To reduce the size of Complementary Metal Oxide Semiconductor (CMOS) image sensors, deeply scaled sub-micron CMOS processes are needed. This creates problems, because as the CMOS processes scale to small dimensions, the details of the process integration and structure change, which generally leads to a degradation of pixel performance. Some examples of this degradation relate to shallow trench isolations, and heavily doped retrograde wells. Both are necessary to build deep sub-micron devices, but have adverse effects on dark current for pixels. As a result, much work has been done to re-integrate and re-optimize the photodetector and pixel into new sub-micron CMOS image sensor designs.
Designers face a trade-off with respect to the design and manufacture of sub-micron CMOS devices. On the one hand, not moving to more scaled CMOS processes maintains pixel image quality, but results in relatively large pixels. On the other hand, moving to more scaled CMOS processes produces smaller pixels, but results in low fill factor for these smaller pixels and degradation of image quality. This creates a need to re-integrate and re-design the photodetector to obtain acceptable image quality.

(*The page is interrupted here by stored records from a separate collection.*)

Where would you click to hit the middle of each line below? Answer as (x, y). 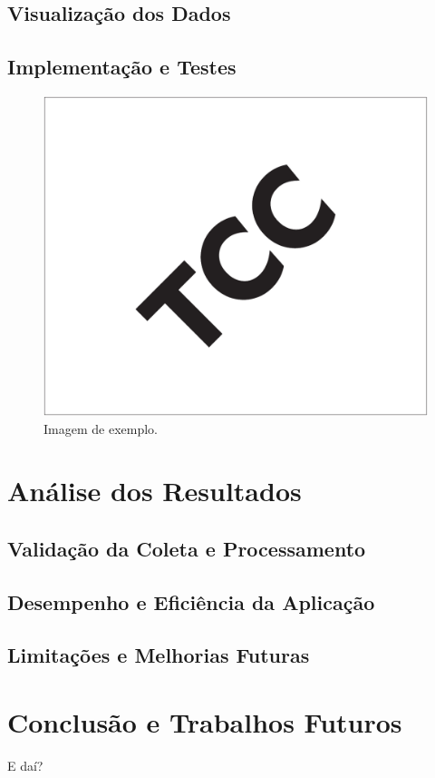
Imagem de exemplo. (101, 428)
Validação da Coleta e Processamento (187, 548)
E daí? (25, 765)
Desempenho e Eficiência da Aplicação (191, 601)
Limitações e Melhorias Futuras (159, 655)
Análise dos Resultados (155, 491)
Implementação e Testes (122, 67)
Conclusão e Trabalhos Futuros (205, 722)
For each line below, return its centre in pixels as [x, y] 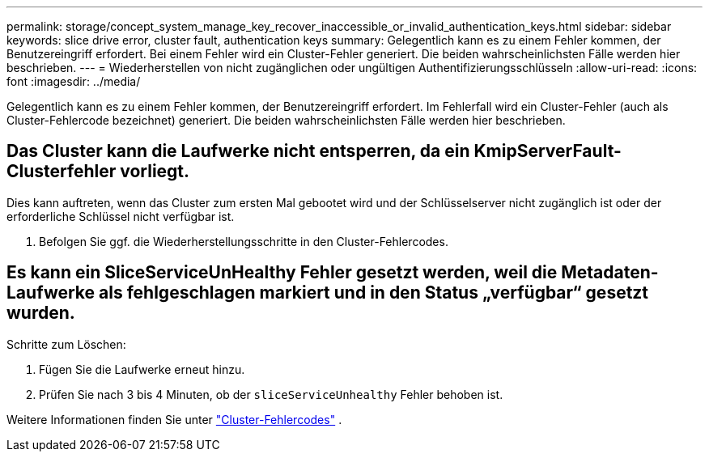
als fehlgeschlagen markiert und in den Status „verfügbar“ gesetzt [374, 293]
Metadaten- [610, 273]
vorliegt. [155, 172]
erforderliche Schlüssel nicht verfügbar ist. [121, 216]
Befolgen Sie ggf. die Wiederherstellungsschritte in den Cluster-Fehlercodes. [244, 241]
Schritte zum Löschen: [66, 344]
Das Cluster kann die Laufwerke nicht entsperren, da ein [238, 151]
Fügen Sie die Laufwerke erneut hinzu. [142, 369]
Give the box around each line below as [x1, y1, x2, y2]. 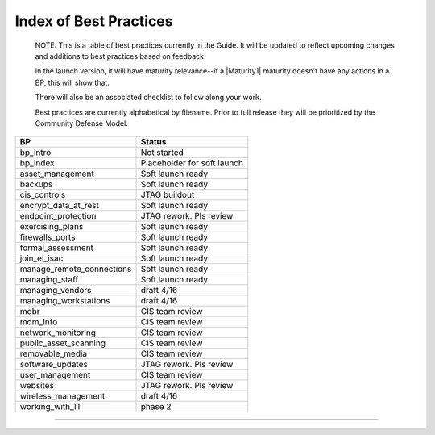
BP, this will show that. [35, 77, 110, 87]
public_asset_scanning [19, 337, 106, 349]
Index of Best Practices [14, 12, 173, 30]
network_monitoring [19, 327, 97, 338]
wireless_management [19, 391, 106, 402]
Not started [140, 147, 184, 158]
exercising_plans [19, 221, 84, 232]
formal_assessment [19, 242, 94, 253]
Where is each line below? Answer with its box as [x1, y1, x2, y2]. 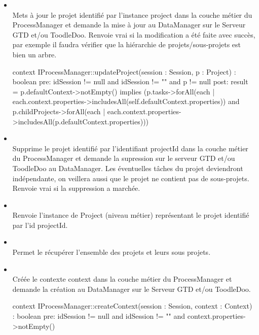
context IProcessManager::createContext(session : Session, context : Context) [12, 300, 252, 311]
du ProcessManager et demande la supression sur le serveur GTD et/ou [12, 153, 235, 163]
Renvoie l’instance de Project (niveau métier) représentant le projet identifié [12, 210, 249, 220]
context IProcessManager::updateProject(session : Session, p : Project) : [12, 66, 236, 77]
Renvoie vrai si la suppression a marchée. [12, 183, 140, 193]
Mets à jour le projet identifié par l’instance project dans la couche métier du [12, 9, 252, 20]
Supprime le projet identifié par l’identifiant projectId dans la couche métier [12, 143, 248, 153]
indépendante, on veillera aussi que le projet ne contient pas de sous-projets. [12, 173, 249, 183]
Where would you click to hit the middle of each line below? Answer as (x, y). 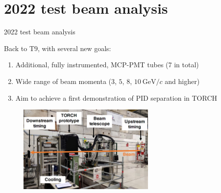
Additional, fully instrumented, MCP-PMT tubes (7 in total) (107, 65)
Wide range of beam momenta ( (63, 81)
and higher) (182, 81)
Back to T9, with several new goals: (58, 48)
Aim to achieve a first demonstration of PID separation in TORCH (116, 97)
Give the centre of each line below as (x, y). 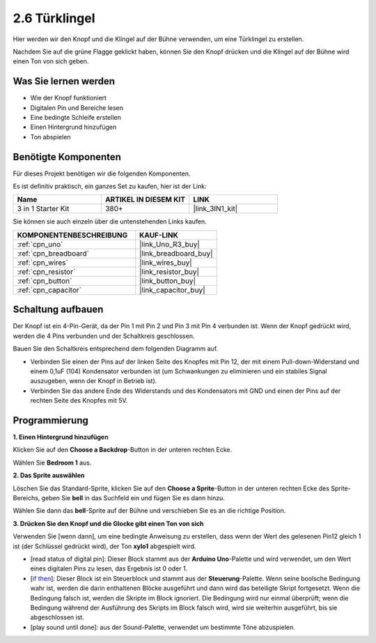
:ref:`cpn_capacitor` (49, 290)
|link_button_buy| (168, 281)
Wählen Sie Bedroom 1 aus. (52, 463)
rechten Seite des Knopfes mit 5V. (79, 401)
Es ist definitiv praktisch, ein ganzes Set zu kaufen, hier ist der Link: (110, 186)
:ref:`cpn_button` (45, 281)
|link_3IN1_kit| (216, 209)
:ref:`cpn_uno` (40, 244)
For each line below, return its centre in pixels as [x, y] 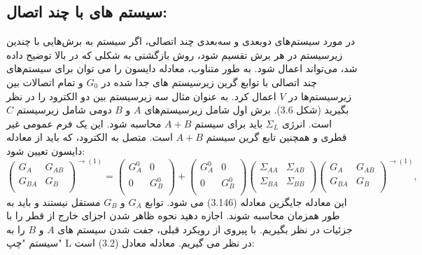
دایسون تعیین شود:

One solution is to build the photodetector separately from the CMOS circuits. The image sensor, for example, can be built on different wafers, and the wafers joined together using three-dimensional integration or wafer-level interconnect technologies. However, image sensor designs that include two different wafers joined together result in an image sensor that has a relatively thick profile with increased complexity, due to the need for inter-wafer connectors between the stacked wafers.